Good thing it wasn't a documentary. It wasn't meant to show the lives of EOD, that just happened to be the unit the screenwriter was embedded with. The story could have been told with any number of different units, but I think EOD was a wise choice. This isn't some "based on a true story" type movie. It's taking you inside the head of those who's true love is war itself. Most people look at the first two hours of the movie as being what the core of the movie was about. But it's not. The entire movie is building up the the last 15 minutes. When he's not in Iraq, but stateside. That was what the movie was about. Showing a man who doesn't feel comfortable outside of a war zone. Yes, he doesn't resemble typical OD soldiers, he's not supposed to.

Actually, there's many military members who were initially working with the film's producers, but severed ties because they felt she wasn't being accurate to true life.

Virtually every person who's actually done that kind of work says she portrayed them in an untrue light, as some type of cowboys looking for an adrenaline rush, to the point where they talk about openly laughing at her depictions of them.
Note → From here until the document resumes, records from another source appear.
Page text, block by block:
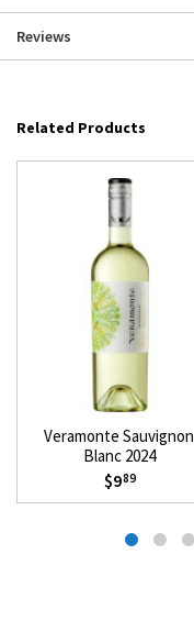
Reviews
Related Products
Veramonte Sauvignon
Blanc 2024
$989

There's a reason the military stopped working with her, just like there's a reason she won those awards; the whole thing's political. She's a typical Hollywood monkey, and she danced just like they wanted her to so she could take her shiny bananas home and reaffirm her deluded preconceptions to herself.
 
Actually, there's many military members who were initially working with the film's producers, but severed ties because they felt she wasn't being accurate to true life.

Virtually every person who's actually done that kind of work says she portrayed them in an untrue light, as some type of cowboys looking for an adrenaline rush, to the point where they talk about openly laughing at her depictions of them.
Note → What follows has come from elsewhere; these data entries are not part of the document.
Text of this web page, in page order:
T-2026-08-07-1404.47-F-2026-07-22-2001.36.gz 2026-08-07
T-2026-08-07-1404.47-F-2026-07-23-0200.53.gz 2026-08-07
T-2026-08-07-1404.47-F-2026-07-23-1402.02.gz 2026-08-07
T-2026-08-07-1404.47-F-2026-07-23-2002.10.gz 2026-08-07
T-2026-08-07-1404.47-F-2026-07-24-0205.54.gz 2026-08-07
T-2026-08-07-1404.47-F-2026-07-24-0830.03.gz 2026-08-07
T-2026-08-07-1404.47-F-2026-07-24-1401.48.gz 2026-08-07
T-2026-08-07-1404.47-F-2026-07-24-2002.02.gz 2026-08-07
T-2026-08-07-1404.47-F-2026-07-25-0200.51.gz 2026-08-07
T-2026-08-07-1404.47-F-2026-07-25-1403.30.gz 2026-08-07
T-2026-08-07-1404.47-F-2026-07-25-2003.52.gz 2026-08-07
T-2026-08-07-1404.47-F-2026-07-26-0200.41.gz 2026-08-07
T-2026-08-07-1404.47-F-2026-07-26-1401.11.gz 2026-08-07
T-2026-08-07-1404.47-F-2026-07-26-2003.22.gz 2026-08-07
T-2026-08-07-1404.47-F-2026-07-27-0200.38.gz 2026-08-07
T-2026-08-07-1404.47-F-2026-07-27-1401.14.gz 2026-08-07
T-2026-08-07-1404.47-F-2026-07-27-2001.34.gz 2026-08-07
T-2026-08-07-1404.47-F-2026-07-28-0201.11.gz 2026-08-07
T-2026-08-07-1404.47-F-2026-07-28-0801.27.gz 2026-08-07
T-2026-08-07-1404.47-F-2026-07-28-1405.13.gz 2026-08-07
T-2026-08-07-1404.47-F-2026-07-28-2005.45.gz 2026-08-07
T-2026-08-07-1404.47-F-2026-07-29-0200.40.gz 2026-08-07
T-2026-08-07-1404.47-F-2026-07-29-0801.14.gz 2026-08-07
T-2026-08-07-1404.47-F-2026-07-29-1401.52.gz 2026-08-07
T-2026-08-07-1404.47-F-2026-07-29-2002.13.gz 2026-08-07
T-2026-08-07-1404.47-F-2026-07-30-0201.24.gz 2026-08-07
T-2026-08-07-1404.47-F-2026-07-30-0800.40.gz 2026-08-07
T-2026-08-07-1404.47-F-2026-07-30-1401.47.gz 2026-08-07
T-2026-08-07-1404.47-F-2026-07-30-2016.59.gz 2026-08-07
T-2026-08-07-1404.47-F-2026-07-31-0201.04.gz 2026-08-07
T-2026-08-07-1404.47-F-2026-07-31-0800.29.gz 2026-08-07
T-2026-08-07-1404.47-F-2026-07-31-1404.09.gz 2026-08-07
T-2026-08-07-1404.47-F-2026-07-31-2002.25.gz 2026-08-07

There's a reason the military stopped working with her, just like there's a reason she won those awards; the whole thing's political. She's a typical Hollywood monkey, and she danced just like they wanted her to so she could take her shiny bananas home and reaffirm her deluded preconceptions to herself.

It's political? Have you seen it? If anything, it's the only movie based on the recent wars that leaves politics completely out of it. So you say that she is a "typical Hollywood monkey" eh? A person who "danced just like they wanted her to?" Who is they? Who made her dance? How and why? What about the movie was so political and manipulative? I really look forward to you trying to explain that. Please cite specific scenes and/or interview of the cast and crew. Not some article about butt hurt soldiers who can't comprehend what the movie was really about.

Besides, If that were the case, why did she have so much trouble finding financing (p.s. the guy who financed the bulk of the movie, is a nobody in Hollywood)? Why was it shelved for a year? Why did they have trouble finding a distributor? If she was just another Hollywood Monkey, don't you think those feeding her bananas would have been a tad more helpful? Everything is a conspiracy apparently.

I'm not denying that the portrayal of OD soldiers is innacurate. BECAUSE THE MOVIE IS NOT ABOUT EOD SOLDIERS! IT'S NOT ABOUT EOD OPERATIONS IN IRAQ! Fucking A! Uhh Ohh, Hollywood made a movie that takes place during the Iraq War, it has to be some liberal hit piece right? Fuck me. This movie was never meant to be an accurate portrayal of those who really do the job. It is a fictional story of a fictional individual. Fiction. FUCKING FICTION. Why is that so difficult to understand? I mean fuck, at the top of this thread you have a member who was there, saying it was accurate, the rush and adrenalin of war that is. God damn man.